SOURCE: Threshold Pharmaceuticals

Threshold Pharmaceuticals

November 17, 2014 07:00 ET

Threshold Pharmaceuticals Announces Phase 1/2 Interim Data Signaling Activity of TH-302 Plus Bevacizumab (Avastin®) in Patients With Glioblastoma

64% of Patients Achieved Stable Disease or Tumor Shrinkage on Combination Therapy Following Progression on Single-Agent Bevacizumab; U.S. FDA Set to Fund Phase 2 Investigator-Sponsored Trial

SOUTH SAN FRANCISCO, CA--(Marketwired - Nov 17, 2014) -  Threshold Pharmaceuticals, Inc. (NASDAQ: THLD) today announced interim data from a U.S. investigator-sponsored Phase 1/2 clinical trial of the investigational anticancer drug TH-302 in combination with bevacizumab (Avastin®) for the treatment of glioblastoma (GBM), the most lethal form of brain cancer. All patients in the study had previously progressed on single-agent bevacizumab, the only U.S. Food and Drug Administration (FDA)-approved therapy for GBM patients with progressive disease following prior therapy. As reported by the investigator, in a total of 22 evaluable patients, best responses included one complete response and three partial responses for a response rate of 18%, and ten stable disease assessments for a clinical benefit rate of 64%; eight patients had progressive disease. Median progression-free survival was 2.8 months, and median overall survival was 4.6 months.

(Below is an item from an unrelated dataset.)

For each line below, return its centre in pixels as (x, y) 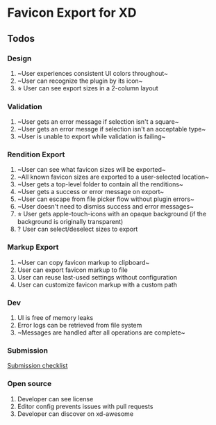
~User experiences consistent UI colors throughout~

The data were presented on November 14, 2014, at the 19th Annual 2014 Scientific Meeting and Education Day of the Society for Neuro-Oncology (SNO) by Andrew J. Brenner, M.D., Ph.D., Clinical Investigator with the Institute for Drug Development at the Cancer Therapy & Research Center at The University of Texas Health Science Center at San Antonio, Texas, and Principal Investigator of the ongoing Phase 1/2 clinical trial.

"When bevacizumab fails in the second-line (recurrent disease) setting, patients often continue to receive bevacizumab and another cytotoxic agent. Historically, however, patients experience disease progression in about a month and survive approximately three months on average," said Dr. Brenner.

"The responses observed in this study are encouraging because they signal activity of TH-302 in combination with bevacizumab in a significant percentage of patients with GBM whose tumors have grown despite prior treatment with single-agent bevacizumab," said Dr. Brenner. "Of particular note were the responses of those patients with very large tumor burdens, which are historically associated with worse outcomes, who experienced stable disease on the combination therapy for some time before their tumors grew again. Based on these data, our next step is to conduct a larger Phase 2 study to see if these encouraging preliminary findings hold up and whether TH-302 can make a difference for patients with advanced-stage GBM."

In addition, the FDA, through its Office of Orphan Product Development, recently awarded Dr. Brenner a grant for a Phase 2 clinical trial of TH-302 for the treatment of GBM. His is one of 15 grants the FDA awarded in 2014 in order to boost the development of medical device, drug, and biological products for patients with rare diseases.1 According to the FDA, the grants are for clinical studies on safety and/or effectiveness of products that could either result in, or substantially contribute to, approval of the products.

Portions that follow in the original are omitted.